# Input and target data

The SPR dataset consists of multi-sensor satellite observations and retrieval ancillary data that are matched with corresponding precipitation estimates from ground-based precipitation radars. In total, four sources of retrieval input data are available in each dataset: PMW obsrvations from GMI or AMTS (contained in  ``gmi`` or ``atms`` folders), GOES-16 ABI geostationary observations (contained in the ``geo`` folders) and geostationary IR-window channel observations ``geo_ir``.

The file structure is different for the data spatial and tabular format. While the data in tabular format is combined into a single file, the data in spatial format is split up into a separate file for each scene and indexed with the median scan time from that scene.

## GMI and ATMS observations

The GMI and ATMS observations contain the variables ``observations`` and ``earth_incidence_angle`` containing the PMW observations and the corresponding earth-incidence angles.

### Spatial format

In [1]:
import xarray as xr
from satrain.data import list_files
from satrain.config import get_data_path
files = list_files("spr/gmi/training/gridded/spatial/gmi")
satrain_path = get_data_path()
xr.load_dataset(satrain_path / files[0])

### Tabular format

In [2]:
import xarray as xr
from satrain.data import list_files
from satrain.config import get_data_path
files = list_files("spr/gmi/training/gridded/tabular/gmi")
satrain_path = get_data_path()
xr.load_dataset(satrain_path / files[0])

## Ancillary data

The ancillary data contains environmental data that is designed to complement the satellite observations and improve the retrieval accuracy.

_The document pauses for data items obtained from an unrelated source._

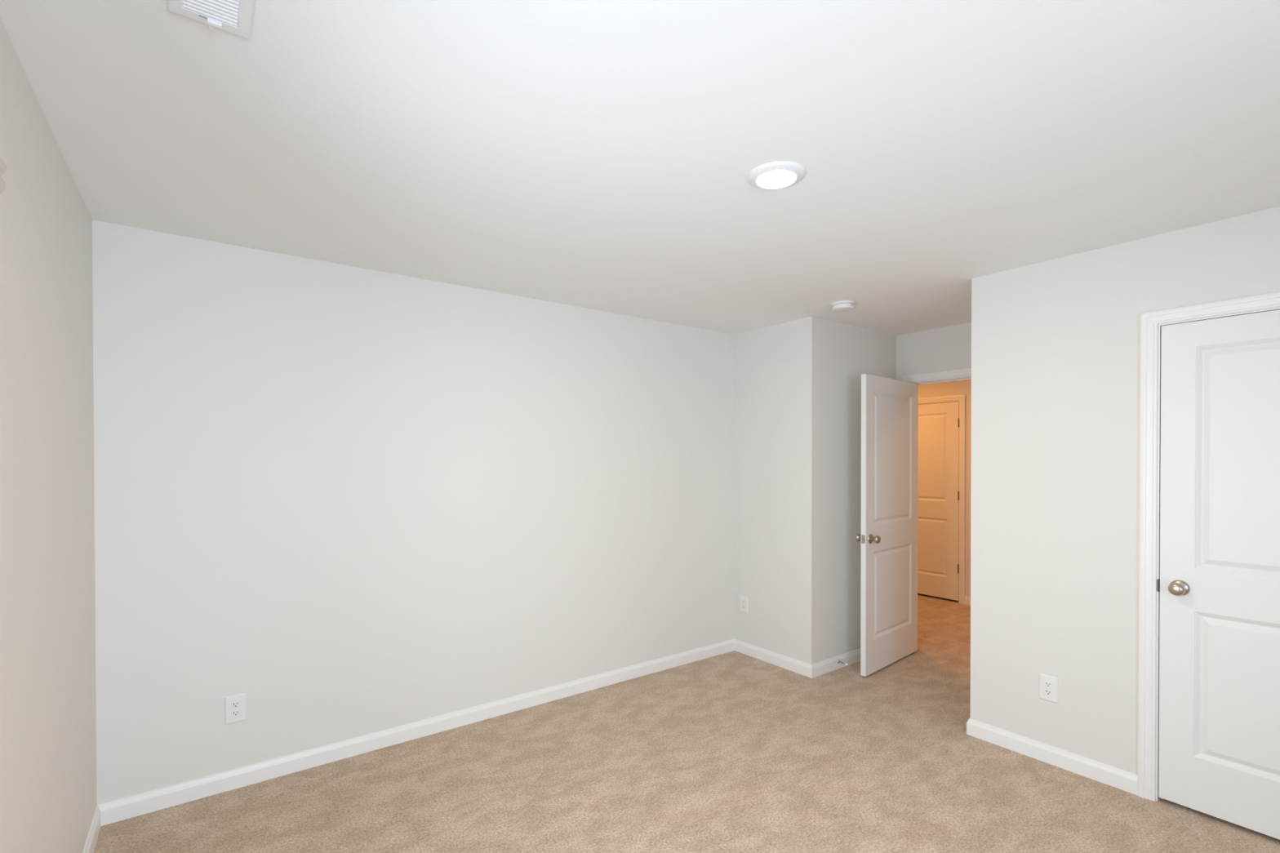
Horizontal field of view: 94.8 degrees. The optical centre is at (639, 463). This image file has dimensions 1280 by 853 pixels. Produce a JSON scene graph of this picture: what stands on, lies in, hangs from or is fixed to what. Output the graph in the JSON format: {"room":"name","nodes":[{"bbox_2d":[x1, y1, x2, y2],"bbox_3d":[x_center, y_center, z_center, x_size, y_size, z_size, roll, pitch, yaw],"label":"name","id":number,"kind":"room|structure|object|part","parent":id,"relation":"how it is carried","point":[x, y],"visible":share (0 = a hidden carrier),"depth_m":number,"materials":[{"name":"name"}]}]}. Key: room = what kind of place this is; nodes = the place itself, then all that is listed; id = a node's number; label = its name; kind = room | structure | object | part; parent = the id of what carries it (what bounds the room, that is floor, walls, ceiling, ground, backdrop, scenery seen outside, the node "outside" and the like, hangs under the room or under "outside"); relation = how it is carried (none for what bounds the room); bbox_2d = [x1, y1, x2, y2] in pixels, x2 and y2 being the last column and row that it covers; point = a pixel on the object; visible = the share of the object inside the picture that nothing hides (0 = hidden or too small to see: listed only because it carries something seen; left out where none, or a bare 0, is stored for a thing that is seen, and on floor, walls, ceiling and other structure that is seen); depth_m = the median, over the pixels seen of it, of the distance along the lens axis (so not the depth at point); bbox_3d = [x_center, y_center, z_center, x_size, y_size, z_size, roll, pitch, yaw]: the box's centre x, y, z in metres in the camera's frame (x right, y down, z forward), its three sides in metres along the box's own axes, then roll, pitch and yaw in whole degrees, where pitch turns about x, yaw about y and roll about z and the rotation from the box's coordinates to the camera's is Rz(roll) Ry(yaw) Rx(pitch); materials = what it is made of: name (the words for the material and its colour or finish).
{"room":"empty bedroom","nodes":[
{"label":"empty bedroom","id":0,"kind":"room"},
{"bbox_2d":[0,17,97,852],"bbox_3d":[-0.787,0.258,0.387,0.115,2.440,5.089,0,1,-37],"label":"wall","id":1,"kind":"structure","parent":0,"point":[48,802],"depth_m":1.59,"materials":[{"name":"paint"}]},
{"bbox_2d":[0,156,6,194],"bbox_3d":[-0.868,-0.544,0.621,0.044,0.060,1.270,0,1,-37],"label":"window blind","id":2,"kind":"object","parent":1,"relation":"attached to","point":[2,166],"visible":1,"depth_m":1.13,"materials":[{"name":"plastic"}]},
{"bbox_2d":[82,804,101,852],"bbox_3d":[-0.735,1.435,0.434,0.013,0.086,4.859,0,1,-37],"label":"baseboard","id":3,"kind":"structure","parent":1,"relation":"attached to","point":[91,839],"depth_m":2.24,"materials":[{"name":"paint"}]},
{"bbox_2d":[92,220,734,804],"bbox_3d":[-0.767,0.234,3.506,3.650,2.440,0.115,0,1,-37],"label":"wall","id":4,"kind":"structure","parent":0,"point":[350,502],"depth_m":2.98,"materials":[{"name":"paint"}]},
{"bbox_2d":[224,693,246,724],"bbox_3d":[-1.820,1.105,2.648,0.079,0.124,0.008,0,1,-37],"label":"wall outlet","id":5,"kind":"object","parent":4,"relation":"attached to","point":[236,704],"visible":1,"depth_m":2.65,"materials":[{"name":"white plastic"}]},
{"bbox_2d":[231,710,239,716],"bbox_3d":[-1.818,1.125,2.647,0.034,0.028,0.003,0,1,-37],"label":"receptacle","id":6,"kind":"object","parent":5,"relation":"attached to","point":[233,713],"depth_m":2.64,"materials":[{"name":"white plastic"}]},
{"bbox_2d":[231,701,239,708],"bbox_3d":[-1.818,1.086,2.646,0.034,0.028,0.003,0,1,-37],"label":"receptacle","id":7,"kind":"object","parent":5,"relation":"attached to","point":[234,704],"depth_m":2.64,"materials":[{"name":"white plastic"}]},
{"bbox_2d":[97,639,734,826],"bbox_3d":[-0.727,1.412,3.463,3.650,0.086,0.013,0,1,-37],"label":"baseboard","id":8,"kind":"structure","parent":4,"relation":"attached to","point":[118,810],"depth_m":2.97,"materials":[{"name":"paint"}]},
{"bbox_2d":[0,0,1279,335],"bbox_3d":[1.379,-1.044,3.051,6.788,0.120,6.780,0,1,-37],"label":"ceiling","id":9,"kind":"structure","parent":0,"point":[601,155],"depth_m":1.75,"materials":[{"name":"paint"}]},
{"bbox_2d":[166,0,254,39],"bbox_3d":[-0.855,-0.976,1.174,0.146,0.052,0.302,0,1,-37],"label":"ceiling vent","id":10,"kind":"object","parent":9,"relation":"in","point":[234,16],"visible":1,"depth_m":1.25,"materials":[{"name":"metal"}]},
{"bbox_3d":[-0.929,-0.955,1.286,0.026,0.010,0.034,0,1,-37],"label":"lever","id":11,"kind":"part","parent":10,"relation":"part of","materials":[{"name":"metal"}]},
{"bbox_2d":[747,161,805,189],"bbox_3d":[0.462,-0.966,1.993,0.190,0.019,0.190,0,1,-37],"label":"recessed light","id":12,"kind":"object","parent":9,"relation":"in","point":[775,175],"visible":1,"depth_m":1.96,"materials":[{"name":"white plastic"}]},
{"bbox_2d":[831,300,854,311],"bbox_3d":[1.255,-0.968,3.637,0.133,0.041,0.133,0,1,-37],"label":"smoke detector","id":13,"kind":"object","parent":9,"relation":"attached to","point":[843,305],"visible":1,"depth_m":3.60,"materials":[{"name":"white plastic"}]},
{"bbox_3d":[1.255,-0.982,3.637,0.133,0.012,0.133,0,1,-37],"label":"mounting plate","id":14,"kind":"part","parent":13,"relation":"part of","materials":[{"name":"white plastic"}]},
{"bbox_2d":[93,593,1279,852],"bbox_3d":[1.382,1.516,3.070,6.788,0.120,6.780,0,1,-37],"label":"floor","id":15,"kind":"structure","parent":0,"point":[731,752],"depth_m":2.63,"materials":[{"name":"carpet"}]},
{"bbox_2d":[734,316,896,664],"bbox_3d":[1.367,0.224,4.579,1.053,2.440,0.719,0,1,-37],"label":"wall","id":16,"kind":"structure","parent":0,"point":[797,383],"depth_m":4.19,"materials":[{"name":"paint"}]},
{"bbox_2d":[740,595,747,613],"bbox_3d":[0.789,1.072,4.473,0.008,0.124,0.079,0,1,-37],"label":"wall outlet","id":17,"kind":"object","parent":16,"relation":"attached to","point":[744,600],"visible":1,"depth_m":4.47,"materials":[{"name":"white plastic"}]},
{"bbox_2d":[734,639,812,678],"bbox_3d":[0.945,1.404,4.263,0.013,0.086,0.732,0,1,-37],"label":"baseboard","id":18,"kind":"structure","parent":16,"relation":"attached to","point":[802,668],"depth_m":4.23,"materials":[{"name":"paint"}]},
{"bbox_2d":[811,648,860,678],"bbox_3d":[1.582,1.403,4.290,1.066,0.086,0.013,0,1,-37],"label":"baseboard","id":19,"kind":"structure","parent":16,"relation":"attached to","point":[830,664],"depth_m":4.12,"materials":[{"name":"paint"}]},
{"bbox_2d":[837,659,848,665],"bbox_3d":[1.419,1.395,4.115,0.023,0.023,0.075,0,1,-37],"label":"door stop","id":20,"kind":"object","parent":16,"relation":"attached to","point":[838,660],"visible":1,"depth_m":4.12,"materials":[{"name":"white metal"}]},
{"bbox_2d":[855,373,918,676],"bbox_3d":[1.803,0.414,4.225,0.832,2.029,0.167,0,1,-42],"label":"door","id":21,"kind":"structure","parent":16,"relation":"in","point":[888,537],"depth_m":4.17,"materials":[{"name":"paint"}]},
{"bbox_3d":[1.509,0.510,4.037,0.054,0.054,0.054,0,1,-42],"label":"knob","id":22,"kind":"part","parent":21,"relation":"part of","materials":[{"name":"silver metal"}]},
{"bbox_3d":[1.501,0.510,3.954,0.002,0.057,0.024,0,1,-42],"label":"latch plate","id":23,"kind":"part","parent":21,"relation":"part of","materials":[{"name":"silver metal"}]},
{"bbox_3d":[1.563,0.510,3.977,0.065,0.065,0.014,0,1,-42],"label":"rose plate","id":24,"kind":"part","parent":21,"relation":"part of","materials":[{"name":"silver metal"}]},
{"bbox_3d":[1.585,0.511,3.953,0.054,0.054,0.054,0,1,-42],"label":"knob","id":25,"kind":"part","parent":21,"relation":"part of","materials":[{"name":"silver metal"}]},
{"bbox_2d":[901,367,971,385],"bbox_3d":[2.363,0.386,4.222,0.151,2.120,0.946,0,1,-37],"label":"door frame","id":26,"kind":"structure","parent":16,"relation":"attached to","point":[965,374],"depth_m":4.33,"materials":[{"name":"paint"}]},
{"bbox_2d":[896,322,971,380],"bbox_3d":[1.894,0.222,4.848,0.115,2.440,4.300,0,1,-37],"label":"wall","id":27,"kind":"structure","parent":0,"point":[948,348],"depth_m":4.36,"materials":[{"name":"paint"}]},
{"bbox_2d":[918,379,971,596],"bbox_3d":[3.380,0.212,5.958,0.115,2.440,4.300,0,1,-37],"label":"wall","id":28,"kind":"structure","parent":0,"point":[962,387],"depth_m":5.96,"materials":[{"name":"paint"}]},
{"bbox_2d":[917,401,959,600],"bbox_3d":[3.010,0.387,6.335,0.101,2.040,0.814,0,1,-37],"label":"door","id":29,"kind":"structure","parent":28,"relation":"in","point":[938,479],"depth_m":6.19,"materials":[{"name":"paint"}]},
{"bbox_2d":[918,394,965,604],"bbox_3d":[3.058,0.364,6.377,0.133,2.129,0.942,0,1,-37],"label":"door frame","id":30,"kind":"structure","parent":28,"relation":"attached to","point":[961,398],"depth_m":5.99,"materials":[{"name":"paint"}]},
{"bbox_2d":[964,595,970,605],"bbox_3d":[3.957,1.395,5.090,0.013,0.086,2.206,0,1,-37],"label":"baseboard","id":31,"kind":"structure","parent":28,"relation":"attached to","point":[967,599],"depth_m":5.95,"materials":[{"name":"paint"}]},
{"bbox_2d":[970,206,1279,774],"bbox_3d":[2.781,0.243,1.890,0.115,2.440,3.227,0,1,-37],"label":"wall","id":32,"kind":"structure","parent":0,"point":[1055,344],"depth_m":2.78,"materials":[{"name":"paint"}]},
{"bbox_2d":[1039,673,1057,703],"bbox_3d":[1.985,1.095,2.861,0.008,0.124,0.079,0,1,-37],"label":"wall outlet","id":33,"kind":"object","parent":32,"relation":"attached to","point":[1048,685],"visible":1,"depth_m":2.86,"materials":[{"name":"white plastic"}]},
{"bbox_2d":[1044,688,1052,696],"bbox_3d":[1.983,1.114,2.859,0.003,0.028,0.034,0,1,-37],"label":"receptacle","id":34,"kind":"object","parent":33,"relation":"attached to","point":[1047,692],"depth_m":2.86,"materials":[{"name":"white plastic"}]},
{"bbox_2d":[1044,680,1052,688],"bbox_3d":[1.983,1.075,2.859,0.003,0.028,0.034,0,1,-37],"label":"receptacle","id":35,"kind":"object","parent":33,"relation":"attached to","point":[1047,684],"depth_m":2.86,"materials":[{"name":"white plastic"}]},
{"bbox_2d":[966,718,1137,795],"bbox_3d":[1.974,1.414,2.875,0.013,0.086,0.721,0,1,-37],"label":"baseboard","id":36,"kind":"structure","parent":32,"relation":"attached to","point":[1126,781],"depth_m":2.83,"materials":[{"name":"paint"}]},
{"bbox_2d":[1137,291,1279,801],"bbox_3d":[2.501,0.404,2.252,0.133,2.114,0.896,0,1,-37],"label":"door frame","id":37,"kind":"structure","parent":32,"relation":"attached to","point":[1151,322],"depth_m":2.54,"materials":[{"name":"paint"}]},
{"bbox_3d":[2.241,0.525,2.542,0.033,0.057,0.006,0,1,-37],"label":"strike plate","id":38,"kind":"part","parent":37,"relation":"part of","materials":[{"name":"grey metal"}]},
{"bbox_2d":[1158,309,1279,839],"bbox_3d":[2.450,0.427,2.215,0.101,2.027,0.762,0,1,-37],"label":"door","id":39,"kind":"structure","parent":32,"relation":"in","point":[1220,620],"depth_m":2.38,"materials":[{"name":"paint"}]},
{"bbox_3d":[2.241,0.524,2.455,0.054,0.054,0.054,0,1,-37],"label":"knob","id":40,"kind":"part","parent":39,"relation":"part of","materials":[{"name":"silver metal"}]},
{"bbox_3d":[2.268,0.524,2.475,0.014,0.065,0.065,0,1,-37],"label":"rose plate","id":41,"kind":"part","parent":39,"relation":"part of","materials":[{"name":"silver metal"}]}
]}

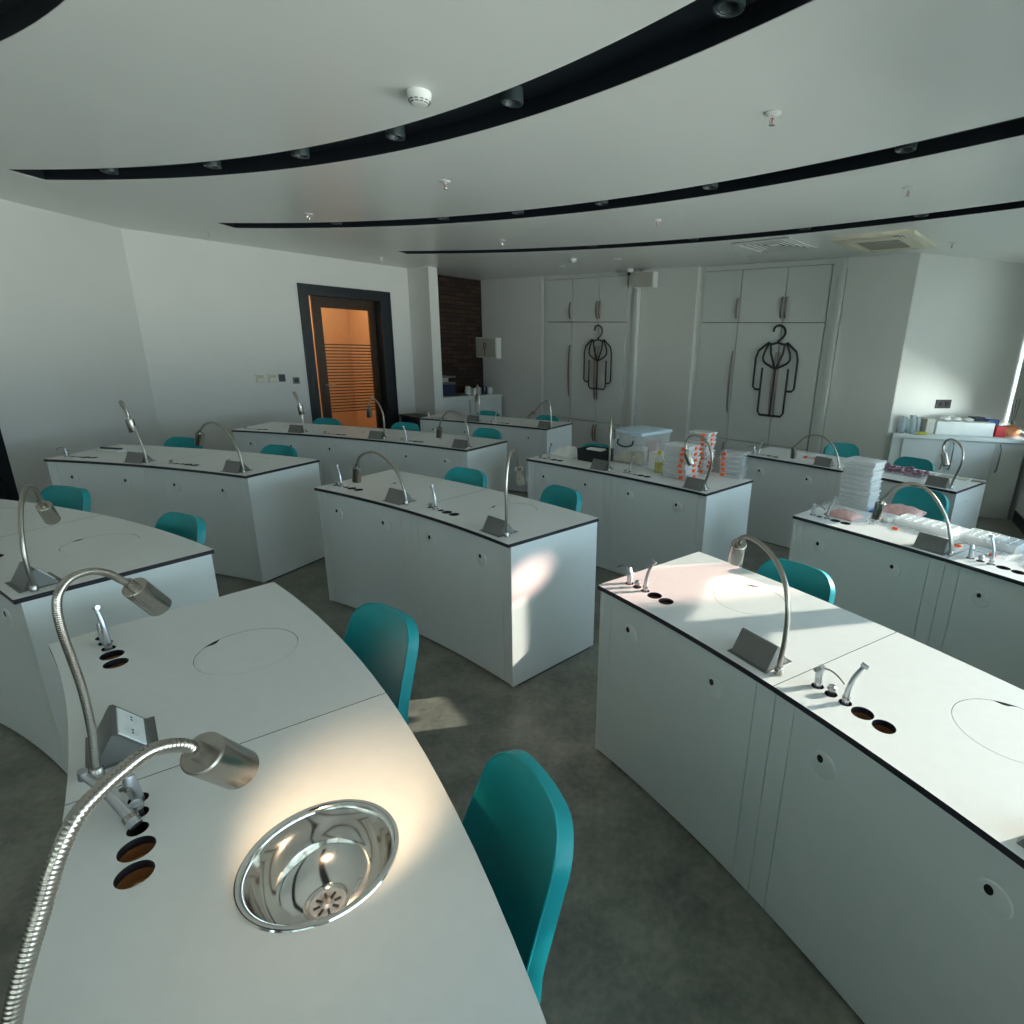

Currently, the following variables are available:

 1. Wet-bulb temperature
 2. Lapse rate
 3. Total-colum water vapor
 4. Moisture convergence
 5. Leaf area index
 6. Snow depth
 7. Orographic wind
 8. 10-meter wind
 9. Land fraction
 10. Ice fraction
 11. PMW L1C quality flag
 12. Sunglint angle
 13. GPROF Airlifting index


### Spatial format

In [3]:
import xarray as xr
from satrain.data import list_files
from satrain.config import get_data_path
files = list_files("spr/gmi/training/gridded/spatial/ancillary")
satrain_path = get_data_path()
xr.load_dataset(satrain_path / files[0])

### Tabular format

In [4]:
import xarray as xr
from satrain.data import list_files
from satrain.config import get_data_path
files = list_files("spr/gmi/training/gridded/tabular/ancillary")
satrain_path = get_data_path()
xr.load_dataset(satrain_path / files[0])

## Geostationary observations 

The geostationary observations contain multiple observations from the 16 channels of the GOES ABI. The observations are matched to the four closest full 15 minutes time steps around the median overpass time of each collocation scene. 

### Spatial format

In [5]:
import xarray as xr
from satrain.data import list_files
from satrain.config import get_data_path
files = list_files("spr/gmi/training/gridded/spatial/geo")
satrain_path = get_data_path()
xr.load_dataset(satrain_path / files[0])

### Tabular format

In [6]:
import xarray as xr
from satrain.data import list_files
from satrain.config import get_data_path
files = list_files("spr/gmi/training/on_swath/tabular/ancillary")
satrain_path = get_data_path()
xr.load_dataset(satrain_path / files[0])

## Geostationary IR-window observations 

The IR-window channel observations contain only observations from IR-window channels around $11 \mu m$. However, the files contain observations from 16 full 30-minute time steps centered on the median time of each overpass.

### Spatial format

In [7]:
import xarray as xr
from satrain.data import list_files
from satrain.config import get_data_path
files = list_files("spr/gmi/training/gridded/spatial/geo_ir")
satrain_path = get_data_path()
xr.load_dataset(satrain_path / files[0])

### Tabular format

In [8]:
import xarray as xr
from satrain.data import list_files
from satrain.config import get_data_path
files = list_files("spr/gmi/training/on_swath/tabular/geo_ir")
satrain_path = get_data_path()
xr.load_dataset(satrain_path / files[0])

## Target data

Finally, the target files contain the precipitation estimates as well as the radar-quality index (RQI), the gauge-correction factor (GCF), and the precipitation type fraction.
### Spatial format

In [9]:
import xarray as xr
from satrain.data import list_files
from satrain.config import get_data_path
files = list_files("spr/gmi/training/on_swath/spatial/target")
satrain_path = get_data_path()
xr.load_dataset(satrain_path / files[0])

### Tabular format

In [10]:
import xarray as xr
from satrain.data import list_files
from satrain.config import get_data_path
files = list_files("spr/gmi/training/on_swath/tabular/target")
satrain_path = get_data_path()
xr.load_dataset(satrain_path / files[0])